- **TASK DETAILS**
For each line below that holds "Disease", return the line as it stands.
┄┄┄┄┄┄┄┄┄┄┄┄┄┄┄┄┄┄┄┄
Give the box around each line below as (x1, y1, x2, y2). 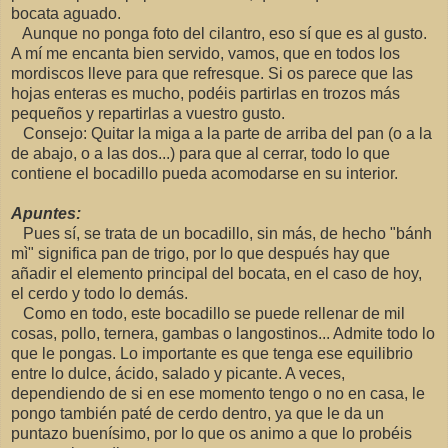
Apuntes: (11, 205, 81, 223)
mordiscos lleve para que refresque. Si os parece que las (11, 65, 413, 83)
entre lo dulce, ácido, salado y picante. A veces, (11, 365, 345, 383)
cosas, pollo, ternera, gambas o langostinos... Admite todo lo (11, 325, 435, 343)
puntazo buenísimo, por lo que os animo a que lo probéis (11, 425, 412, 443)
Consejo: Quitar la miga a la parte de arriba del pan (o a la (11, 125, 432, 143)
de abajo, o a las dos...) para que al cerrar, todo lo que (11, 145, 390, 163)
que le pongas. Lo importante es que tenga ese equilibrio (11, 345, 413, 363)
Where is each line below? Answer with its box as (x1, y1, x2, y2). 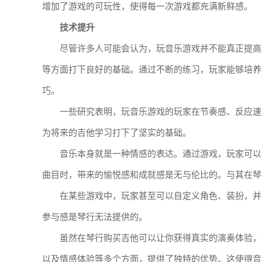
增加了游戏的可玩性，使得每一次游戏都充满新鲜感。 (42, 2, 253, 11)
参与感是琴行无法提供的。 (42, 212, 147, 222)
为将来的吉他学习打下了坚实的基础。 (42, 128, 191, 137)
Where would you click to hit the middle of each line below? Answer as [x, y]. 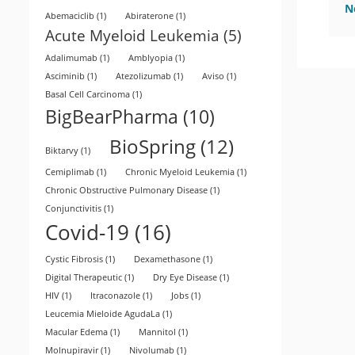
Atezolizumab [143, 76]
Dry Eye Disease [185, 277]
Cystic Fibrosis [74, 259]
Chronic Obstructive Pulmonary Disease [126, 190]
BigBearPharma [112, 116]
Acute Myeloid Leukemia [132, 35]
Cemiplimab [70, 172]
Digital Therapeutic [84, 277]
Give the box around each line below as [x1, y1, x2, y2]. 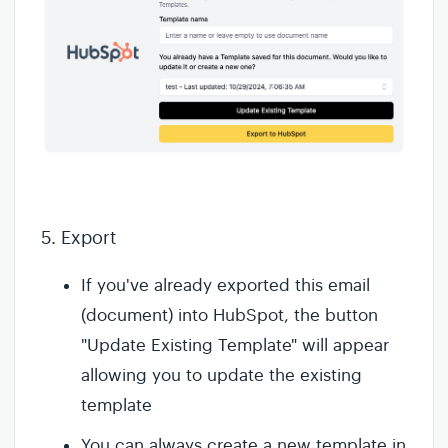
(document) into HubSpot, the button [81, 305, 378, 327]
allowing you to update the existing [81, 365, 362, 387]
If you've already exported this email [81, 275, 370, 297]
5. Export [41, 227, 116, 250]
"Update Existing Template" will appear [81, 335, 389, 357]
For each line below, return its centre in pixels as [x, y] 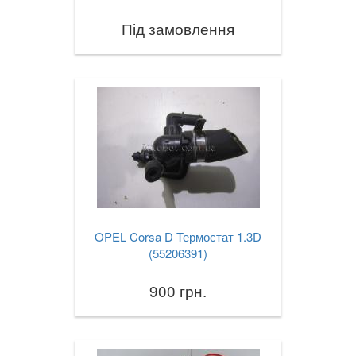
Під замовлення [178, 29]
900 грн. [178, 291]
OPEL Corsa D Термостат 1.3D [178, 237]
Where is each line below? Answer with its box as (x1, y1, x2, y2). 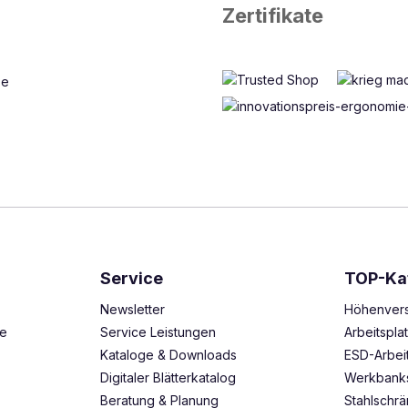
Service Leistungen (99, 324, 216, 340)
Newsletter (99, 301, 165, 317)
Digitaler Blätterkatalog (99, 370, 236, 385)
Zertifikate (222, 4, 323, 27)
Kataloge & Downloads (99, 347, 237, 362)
┄┄┄┄┄┄┄┄┄┄┄┄┄┄┄┄┄┄┄┄
- **ANSWER TO THE EXERCISE**
Dry Eye Disease [185, 277]
Chronic Obstructive Pulmonary Disease [126, 190]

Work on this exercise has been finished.